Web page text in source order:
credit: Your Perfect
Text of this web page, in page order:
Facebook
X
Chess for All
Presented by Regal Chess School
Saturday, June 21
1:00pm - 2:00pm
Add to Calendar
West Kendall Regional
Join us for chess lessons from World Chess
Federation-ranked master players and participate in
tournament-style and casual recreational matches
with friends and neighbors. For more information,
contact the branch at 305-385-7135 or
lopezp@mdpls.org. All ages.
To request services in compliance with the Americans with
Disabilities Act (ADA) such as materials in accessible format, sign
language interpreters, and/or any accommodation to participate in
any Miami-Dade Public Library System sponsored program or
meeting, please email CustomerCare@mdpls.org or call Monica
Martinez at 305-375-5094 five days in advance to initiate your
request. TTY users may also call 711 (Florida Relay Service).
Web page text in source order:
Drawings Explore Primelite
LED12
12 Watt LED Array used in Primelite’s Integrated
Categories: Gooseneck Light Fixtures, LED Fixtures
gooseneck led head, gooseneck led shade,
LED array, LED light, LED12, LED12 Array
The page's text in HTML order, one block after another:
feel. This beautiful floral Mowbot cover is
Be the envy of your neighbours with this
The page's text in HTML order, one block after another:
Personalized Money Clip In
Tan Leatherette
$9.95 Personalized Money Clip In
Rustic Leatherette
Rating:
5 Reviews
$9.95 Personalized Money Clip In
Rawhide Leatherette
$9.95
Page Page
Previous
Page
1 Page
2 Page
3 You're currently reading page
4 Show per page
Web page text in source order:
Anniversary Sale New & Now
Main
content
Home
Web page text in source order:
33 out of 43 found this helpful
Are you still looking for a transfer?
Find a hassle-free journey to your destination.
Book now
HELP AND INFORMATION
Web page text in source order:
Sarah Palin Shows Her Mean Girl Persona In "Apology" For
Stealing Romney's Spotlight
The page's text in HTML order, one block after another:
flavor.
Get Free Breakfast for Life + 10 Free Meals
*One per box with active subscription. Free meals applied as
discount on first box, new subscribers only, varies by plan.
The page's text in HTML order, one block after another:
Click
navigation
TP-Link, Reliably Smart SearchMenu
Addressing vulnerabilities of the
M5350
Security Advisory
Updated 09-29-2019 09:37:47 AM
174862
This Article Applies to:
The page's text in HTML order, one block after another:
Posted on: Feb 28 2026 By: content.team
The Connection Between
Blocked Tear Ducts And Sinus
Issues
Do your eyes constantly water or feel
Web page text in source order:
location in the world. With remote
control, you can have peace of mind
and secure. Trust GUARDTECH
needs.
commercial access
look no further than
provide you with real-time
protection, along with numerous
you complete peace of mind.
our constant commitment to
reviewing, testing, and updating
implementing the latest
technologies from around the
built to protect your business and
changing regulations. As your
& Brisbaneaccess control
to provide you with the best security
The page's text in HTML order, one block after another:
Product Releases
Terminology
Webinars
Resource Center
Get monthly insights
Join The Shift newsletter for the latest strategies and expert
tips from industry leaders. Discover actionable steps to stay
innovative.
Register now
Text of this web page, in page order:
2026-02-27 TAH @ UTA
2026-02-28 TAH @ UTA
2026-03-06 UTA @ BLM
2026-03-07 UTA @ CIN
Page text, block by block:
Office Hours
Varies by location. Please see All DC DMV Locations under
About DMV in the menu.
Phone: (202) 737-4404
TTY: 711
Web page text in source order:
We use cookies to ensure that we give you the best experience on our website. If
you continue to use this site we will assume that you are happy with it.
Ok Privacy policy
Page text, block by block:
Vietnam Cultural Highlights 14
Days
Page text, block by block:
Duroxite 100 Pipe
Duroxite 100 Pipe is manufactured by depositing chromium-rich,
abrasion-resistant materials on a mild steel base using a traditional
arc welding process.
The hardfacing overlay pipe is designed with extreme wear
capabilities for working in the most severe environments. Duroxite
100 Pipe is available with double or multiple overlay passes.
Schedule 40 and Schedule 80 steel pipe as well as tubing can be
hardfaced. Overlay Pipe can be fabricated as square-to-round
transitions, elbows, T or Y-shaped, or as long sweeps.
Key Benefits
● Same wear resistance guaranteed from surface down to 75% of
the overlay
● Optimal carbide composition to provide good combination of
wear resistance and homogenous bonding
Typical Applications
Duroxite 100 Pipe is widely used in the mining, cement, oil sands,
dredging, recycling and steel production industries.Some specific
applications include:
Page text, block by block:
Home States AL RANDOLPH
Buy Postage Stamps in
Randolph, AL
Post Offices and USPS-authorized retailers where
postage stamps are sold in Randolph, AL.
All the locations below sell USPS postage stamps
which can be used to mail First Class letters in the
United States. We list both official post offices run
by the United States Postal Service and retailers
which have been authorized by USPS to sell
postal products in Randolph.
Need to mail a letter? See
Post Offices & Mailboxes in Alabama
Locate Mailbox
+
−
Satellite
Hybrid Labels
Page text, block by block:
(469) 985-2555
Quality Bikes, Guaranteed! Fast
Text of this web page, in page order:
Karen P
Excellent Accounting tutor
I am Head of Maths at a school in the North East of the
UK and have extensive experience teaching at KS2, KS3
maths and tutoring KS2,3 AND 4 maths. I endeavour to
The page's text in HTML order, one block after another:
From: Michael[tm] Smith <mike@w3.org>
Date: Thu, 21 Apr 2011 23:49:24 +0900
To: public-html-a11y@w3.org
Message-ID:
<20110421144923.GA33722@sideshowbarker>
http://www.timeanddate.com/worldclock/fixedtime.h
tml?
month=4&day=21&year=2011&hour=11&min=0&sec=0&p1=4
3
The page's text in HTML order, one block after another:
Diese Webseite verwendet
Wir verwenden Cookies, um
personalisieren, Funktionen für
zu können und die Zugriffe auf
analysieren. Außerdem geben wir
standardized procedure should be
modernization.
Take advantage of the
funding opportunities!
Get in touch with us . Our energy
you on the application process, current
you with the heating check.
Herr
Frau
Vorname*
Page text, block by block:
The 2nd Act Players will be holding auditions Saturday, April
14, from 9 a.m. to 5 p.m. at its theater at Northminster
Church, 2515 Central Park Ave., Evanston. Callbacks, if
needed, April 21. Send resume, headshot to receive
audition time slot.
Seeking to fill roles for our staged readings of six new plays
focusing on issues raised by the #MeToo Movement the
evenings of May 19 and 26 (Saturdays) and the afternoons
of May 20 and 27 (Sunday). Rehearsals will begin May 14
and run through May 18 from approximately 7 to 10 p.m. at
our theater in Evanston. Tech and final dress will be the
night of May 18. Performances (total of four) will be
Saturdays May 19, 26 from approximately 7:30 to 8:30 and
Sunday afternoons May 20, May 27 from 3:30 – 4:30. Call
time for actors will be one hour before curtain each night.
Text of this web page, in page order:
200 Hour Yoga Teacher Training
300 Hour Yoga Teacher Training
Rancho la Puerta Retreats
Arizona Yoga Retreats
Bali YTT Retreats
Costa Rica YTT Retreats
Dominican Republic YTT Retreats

• • •

- **To do**
Please give every entry again, precisely as it appears.

- **Your solution**
Web page text in source order:
credit: Your Perfect
Text of this web page, in page order:
Facebook
X
Chess for All
Presented by Regal Chess School
Saturday, June 21
1:00pm - 2:00pm
Add to Calendar
West Kendall Regional
Join us for chess lessons from World Chess
Federation-ranked master players and participate in
tournament-style and casual recreational matches
with friends and neighbors. For more information,
contact the branch at 305-385-7135 or
lopezp@mdpls.org. All ages.
To request services in compliance with the Americans with
Disabilities Act (ADA) such as materials in accessible format, sign
language interpreters, and/or any accommodation to participate in
any Miami-Dade Public Library System sponsored program or
meeting, please email CustomerCare@mdpls.org or call Monica
Martinez at 305-375-5094 five days in advance to initiate your
request. TTY users may also call 711 (Florida Relay Service).
Web page text in source order:
Drawings Explore Primelite
LED12
12 Watt LED Array used in Primelite’s Integrated
Categories: Gooseneck Light Fixtures, LED Fixtures
gooseneck led head, gooseneck led shade,
LED array, LED light, LED12, LED12 Array
The page's text in HTML order, one block after another:
feel. This beautiful floral Mowbot cover is
Be the envy of your neighbours with this
The page's text in HTML order, one block after another:
Personalized Money Clip In
Tan Leatherette
$9.95 Personalized Money Clip In
Rustic Leatherette
Rating:
5 Reviews
$9.95 Personalized Money Clip In
Rawhide Leatherette
$9.95
Page Page
Previous
Page
1 Page
2 Page
3 You're currently reading page
4 Show per page
Web page text in source order:
Anniversary Sale New & Now
Main
content
Home
Web page text in source order:
33 out of 43 found this helpful
Are you still looking for a transfer?
Find a hassle-free journey to your destination.
Book now
HELP AND INFORMATION
Web page text in source order:
Sarah Palin Shows Her Mean Girl Persona In "Apology" For
Stealing Romney's Spotlight
The page's text in HTML order, one block after another:
flavor.
Get Free Breakfast for Life + 10 Free Meals
*One per box with active subscription. Free meals applied as
discount on first box, new subscribers only, varies by plan.
The page's text in HTML order, one block after another:
Click
navigation
TP-Link, Reliably Smart SearchMenu
Addressing vulnerabilities of the
M5350
Security Advisory
Updated 09-29-2019 09:37:47 AM
174862
This Article Applies to:
The page's text in HTML order, one block after another:
Posted on: Feb 28 2026 By: content.team
The Connection Between
Blocked Tear Ducts And Sinus
Issues
Do your eyes constantly water or feel
Web page text in source order:
location in the world. With remote
control, you can have peace of mind
and secure. Trust GUARDTECH
needs.
commercial access
look no further than
provide you with real-time
protection, along with numerous
you complete peace of mind.
our constant commitment to
reviewing, testing, and updating
implementing the latest
technologies from around the
built to protect your business and
changing regulations. As your
& Brisbaneaccess control
to provide you with the best security
The page's text in HTML order, one block after another:
Product Releases
Terminology
Webinars
Resource Center
Get monthly insights
Join The Shift newsletter for the latest strategies and expert
tips from industry leaders. Discover actionable steps to stay
innovative.
Register now
Text of this web page, in page order:
2026-02-27 TAH @ UTA
2026-02-28 TAH @ UTA
2026-03-06 UTA @ BLM
2026-03-07 UTA @ CIN
Page text, block by block:
Office Hours
Varies by location. Please see All DC DMV Locations under
About DMV in the menu.
Phone: (202) 737-4404
TTY: 711
Web page text in source order:
We use cookies to ensure that we give you the best experience on our website. If
you continue to use this site we will assume that you are happy with it.
Ok Privacy policy
Page text, block by block:
Vietnam Cultural Highlights 14
Days
Page text, block by block:
Duroxite 100 Pipe
Duroxite 100 Pipe is manufactured by depositing chromium-rich,
abrasion-resistant materials on a mild steel base using a traditional
arc welding process.
The hardfacing overlay pipe is designed with extreme wear
capabilities for working in the most severe environments. Duroxite
100 Pipe is available with double or multiple overlay passes.
Schedule 40 and Schedule 80 steel pipe as well as tubing can be
hardfaced. Overlay Pipe can be fabricated as square-to-round
transitions, elbows, T or Y-shaped, or as long sweeps.
Key Benefits
● Same wear resistance guaranteed from surface down to 75% of
the overlay
● Optimal carbide composition to provide good combination of
wear resistance and homogenous bonding
Typical Applications
Duroxite 100 Pipe is widely used in the mining, cement, oil sands,
dredging, recycling and steel production industries.Some specific
applications include:
Page text, block by block:
Home States AL RANDOLPH
Buy Postage Stamps in
Randolph, AL
Post Offices and USPS-authorized retailers where
postage stamps are sold in Randolph, AL.
All the locations below sell USPS postage stamps
which can be used to mail First Class letters in the
United States. We list both official post offices run
by the United States Postal Service and retailers
which have been authorized by USPS to sell
postal products in Randolph.
Need to mail a letter? See
Post Offices & Mailboxes in Alabama
Locate Mailbox
+
−
Satellite
Hybrid Labels
Page text, block by block:
(469) 985-2555
Quality Bikes, Guaranteed! Fast
Text of this web page, in page order:
Karen P
Excellent Accounting tutor
I am Head of Maths at a school in the North East of the
UK and have extensive experience teaching at KS2, KS3
maths and tutoring KS2,3 AND 4 maths. I endeavour to
The page's text in HTML order, one block after another:
From: Michael[tm] Smith <mike@w3.org>
Date: Thu, 21 Apr 2011 23:49:24 +0900
To: public-html-a11y@w3.org
Message-ID:
<20110421144923.GA33722@sideshowbarker>
http://www.timeanddate.com/worldclock/fixedtime.h
tml?
month=4&day=21&year=2011&hour=11&min=0&sec=0&p1=4
3
The page's text in HTML order, one block after another:
Diese Webseite verwendet
Wir verwenden Cookies, um
personalisieren, Funktionen für
zu können und die Zugriffe auf
analysieren. Außerdem geben wir
standardized procedure should be
modernization.
Take advantage of the
funding opportunities!
Get in touch with us . Our energy
you on the application process, current
you with the heating check.
Herr
Frau
Vorname*
Page text, block by block:
The 2nd Act Players will be holding auditions Saturday, April
14, from 9 a.m. to 5 p.m. at its theater at Northminster
Church, 2515 Central Park Ave., Evanston. Callbacks, if
needed, April 21. Send resume, headshot to receive
audition time slot.
Seeking to fill roles for our staged readings of six new plays
focusing on issues raised by the #MeToo Movement the
evenings of May 19 and 26 (Saturdays) and the afternoons
of May 20 and 27 (Sunday). Rehearsals will begin May 14
and run through May 18 from approximately 7 to 10 p.m. at
our theater in Evanston. Tech and final dress will be the
night of May 18. Performances (total of four) will be
Saturdays May 19, 26 from approximately 7:30 to 8:30 and
Sunday afternoons May 20, May 27 from 3:30 – 4:30. Call
time for actors will be one hour before curtain each night.
Text of this web page, in page order:
200 Hour Yoga Teacher Training
300 Hour Yoga Teacher Training
Rancho la Puerta Retreats
Arizona Yoga Retreats
Bali YTT Retreats
Costa Rica YTT Retreats
Dominican Republic YTT Retreats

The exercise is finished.